It was long believed that once the brain stopped developing, so did its ability to produce new neurons. But scientists began debating the matter in the early 1960s when claims of fresh neurons in an adult brain surfaced. Since then, evidence for so-called neurogenesis has snowballed, culminating in the 1998 discovery that cells were replicating in the horseshoe-shaped hippocampus region of the cerebrum of five cancer patients.
Scientists had found new neurons, or nerve cells, in the olfactory bulbs (structures located on either side of the forebrain involved in processing odors) of other mammals, leading them to suspect that humans might have them there, too. Researchers, however, could not locate the pathway, found in the other animals, between the cerebrum in the center of the human brain (where neural stem cells are created) and the forebrain, where they morph into neurons.
This week, scientists from New Zealand and Sweden report they not only located this elusive passageway—called the rostral migratory stream (or RMS)—in the human brain, but also found cells in the process of differentiating into neurons along this structure.
"We suspect [the cells] may be following this tube because the tube is filled with liquid that contains some kind of growth factor or some type of attractant," says Peter Eriksson, a neuroscientist at Sahlgrenska Academy at Gteborg University in Sweden and co-author of the study appearing in this week's issue of Science. "From animal studies, it's very obvious that if you have an insult [to] the brain, there are a number of molecular signals that tells the stem cells to start dividing and to start migrating and perhaps also to start repopulating areas of injury."
The researchers began their search for the rostral migratory system by dissecting 30 postmortem brains—from people ranging in age from 20 to 80—and aiming high-powered microscopes at roughly the same area where they had located the RMS in rat brains. The RMS links the olfactory bulbs to the lateral walls of the brain's ventricles (at the base of the brain where it connects to the spinal cord), which produce the cerebrospinal fluid that cushions the two nervous system constituents. To their surprise, they found pathways of proliferating cells, and then confirmed the location of the streams (one on the side of each olfactory bulb) using magnetic resonance imaging (MRI) in six living patients.
Eriksson says the RMS canals travel "down and back" from the ventricles, "and then take a sharp turn into the olfactory track and bulbs." The 17-millimeter (around two thirds of an inch) route from the subventricular zone to the olfactory tract is different than its rodent counterpart, he adds, likely because of the larger size of the human forebrain. Researchers found an average of about 110,000 cells at different stages of development along the route. By the time the cells arrived at the olfactory bulbs, they were well on their way to becoming neurons.

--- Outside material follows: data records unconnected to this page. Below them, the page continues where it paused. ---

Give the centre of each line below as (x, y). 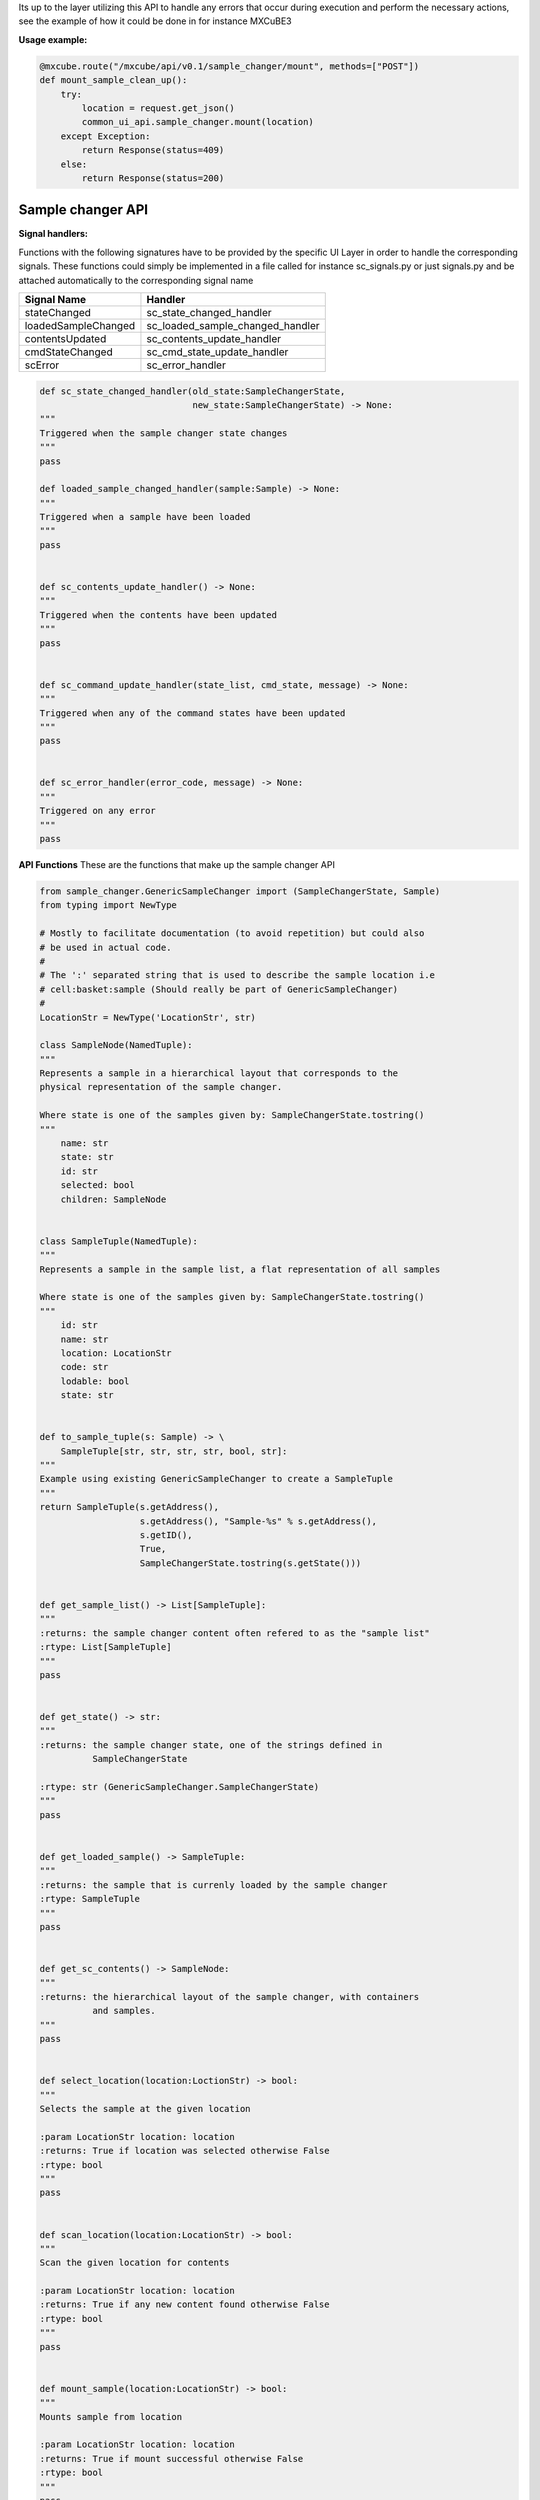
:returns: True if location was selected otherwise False (184, 2151)
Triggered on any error (98, 811)
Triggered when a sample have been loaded (145, 517)
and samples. (124, 2011)
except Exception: (105, 136)
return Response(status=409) (153, 150)
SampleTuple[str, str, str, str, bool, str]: (174, 1451)
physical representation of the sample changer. (161, 1087)
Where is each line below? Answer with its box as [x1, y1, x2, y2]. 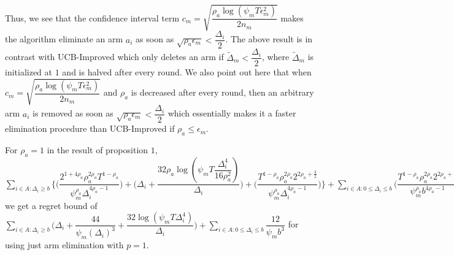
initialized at [5, 66, 53, 78]
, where [261, 50, 290, 63]
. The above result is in [225, 32, 313, 45]
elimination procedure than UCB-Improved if [5, 122, 175, 135]
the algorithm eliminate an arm [5, 32, 123, 45]
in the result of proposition [47, 143, 148, 156]
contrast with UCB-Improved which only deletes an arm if [5, 50, 224, 63]
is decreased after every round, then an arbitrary [131, 86, 314, 99]
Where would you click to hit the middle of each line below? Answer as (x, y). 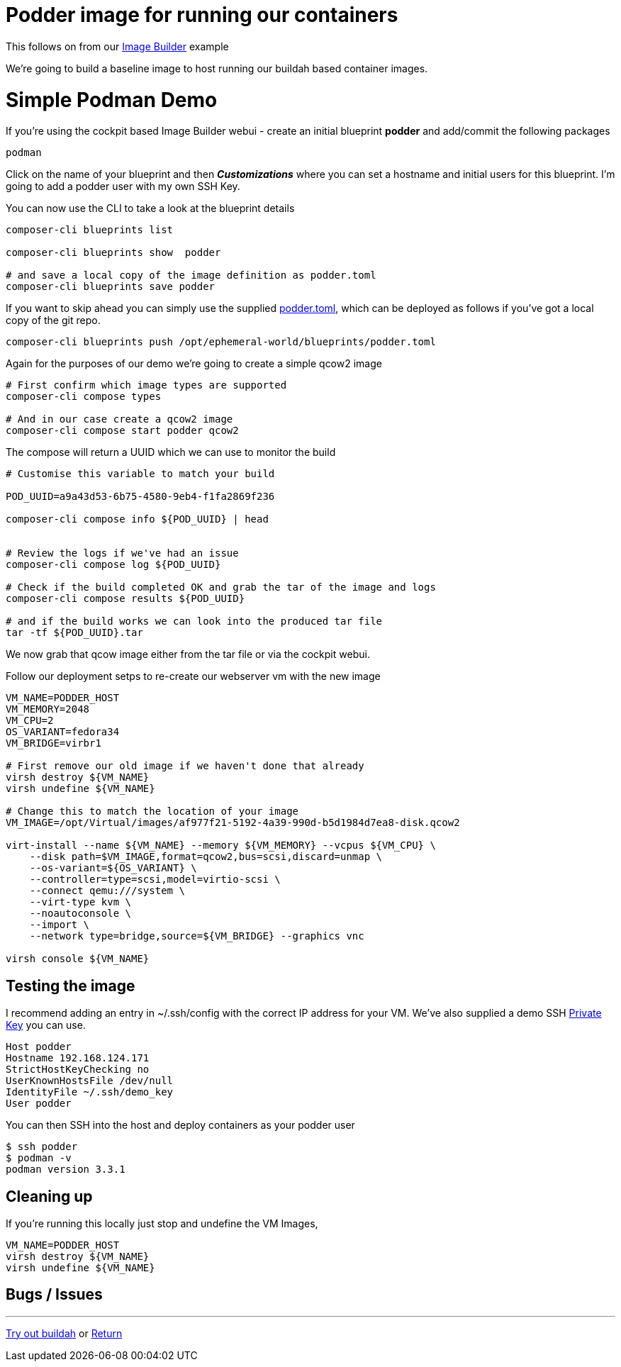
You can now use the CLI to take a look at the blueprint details (150, 208)
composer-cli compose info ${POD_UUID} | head (137, 519)
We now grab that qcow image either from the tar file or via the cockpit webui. (188, 654)
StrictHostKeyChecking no (78, 1070)
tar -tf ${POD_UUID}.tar (74, 633)
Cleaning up (49, 1196)
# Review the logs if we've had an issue (122, 553)
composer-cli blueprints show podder (113, 253)

"There was some controversy about adult human neurogenesis in the olfactory bulb," says Fred Gage, a biologist at the Salk Institute for Biological Studies in La Jolla, Calf., and former collaborator with Eriksson on the 1998 paper on neurogenesis in cancer patients. "But, this recent manuscript is very persuasive." Pasko Rakic, a neurobiologist at the Yale University School of Medicine, says these findings "basically confirm several previous studies" that there is a small, but existing RMS. "This doesn't come as a surprise to me," he adds, "because we have seen a present, but very small one, compared to rodents, in nonhuman primates."
The bottom line: "My paper establishes the existence of the RMS in the human brain," Eriksson says, noting that it also confirms a 2004 paper in the journal Developmental Brain Research showing neurogenesis in the olfactory bulb.
Now that the team has located the RMS trail, Eriksson says researchers can begin to assess whether the quantity of new neurons in the olfactory bulb has any effect in neurodegenerative disease. In the Science paper, the authors note that a reduction in the number of new neurons created in the olfactory bulbs cause rodents to have difficulty discriminating odors, a symptom in humans that may be a harbinger of Parkinson's disease. (Eriksson hypothesizes that new brain cells take up residence in the olfactory bulbs, because continuous renewal of cells may be needed to process the myriad scent molecules encountered during life. Neurons stored here could conceivably be recruited to injury sites if the brain suffers damage.)
"The first question," Eriksson says, "would be to see if there are differences between normal, healthy subjects and subjects [who] have had a stroke or some kind of insult [to] the brain to figure out whether we actually do get activation of stem cells also in the human brain."